Galilean Conformal Algebras and AdS/CFT

TL;DR

This paper explores a new non-relativistic conformal symmetry called Galilean Conformal Algebra, its infinite-dimensional extension, and proposes a novel gravity dual involving a Newton-Cartan limit of AdS space.

Contribution

It introduces the Galilean Conformal Algebra, its infinite extension with Virasoro symmetry, and a new geometric bulk dual based on a Newton-Cartan limit of AdS.

Findings

Galilean Conformal Algebra admits an infinite dimensional extension.

The extended algebra contains a Virasoro-Kac-Moody subalgebra.
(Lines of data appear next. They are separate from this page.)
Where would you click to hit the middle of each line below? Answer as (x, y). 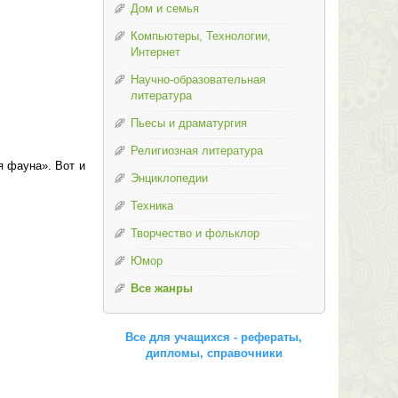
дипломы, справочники (214, 353)
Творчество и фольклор (195, 233)
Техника (151, 206)
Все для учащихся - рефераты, (214, 337)
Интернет (155, 52)
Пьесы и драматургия (188, 123)
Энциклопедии (169, 178)
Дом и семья (164, 8)
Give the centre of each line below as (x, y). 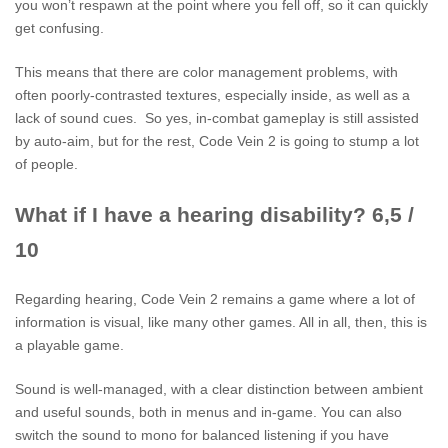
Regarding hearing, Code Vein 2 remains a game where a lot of (215, 298)
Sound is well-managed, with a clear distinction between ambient (219, 388)
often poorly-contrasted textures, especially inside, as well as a (212, 94)
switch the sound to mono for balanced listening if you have (202, 434)
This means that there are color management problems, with (206, 71)
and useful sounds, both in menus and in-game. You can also (208, 411)
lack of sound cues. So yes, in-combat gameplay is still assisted (217, 117)
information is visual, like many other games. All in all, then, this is (221, 321)
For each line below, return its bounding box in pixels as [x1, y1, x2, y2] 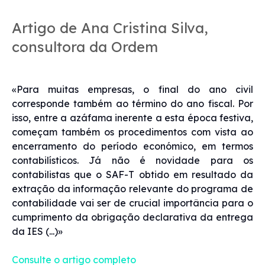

A proposed gravity dual involves a Newton-Cartan limit of Einstein's equations.

Abstract

Non-relativistic versions of the AdS/CFT conjecture have recently been investigated in some detail. These have primarily been in the context of the Schrodinger symmetry group. Here we initiate a study based on a {\it different} non-relativistic conformal symmetry: one obtained by a parametric contraction of the relativistic conformal group. The resulting Galilean conformal symmetry has the same number of generators as the relativistic symmetry group and thus is different from the Schrodinger group (which has fewer). One of the interesting features of the Galilean Conformal Algebra is that it admits an extension to an {\it infinite} dimensional symmetry algebra (which can potentially be dynamically realised). The latter contains a Virasoro-Kac-Moody subalgebra. We comment on realisations of this extended symmetry in a boundary field theory. We also propose a somewhat unusual geometric structure for the bulk gravity dual to any realisation of this symmetry. This involves taking a Newton-Cartan like limit of Einstein's equations in anti de Sitter space which singles out an $AdS_2$ comprising of the time and radial direction. The infinite dimensional Virasoro extension is identified with the asymptotic isometries of this $AdS_2$.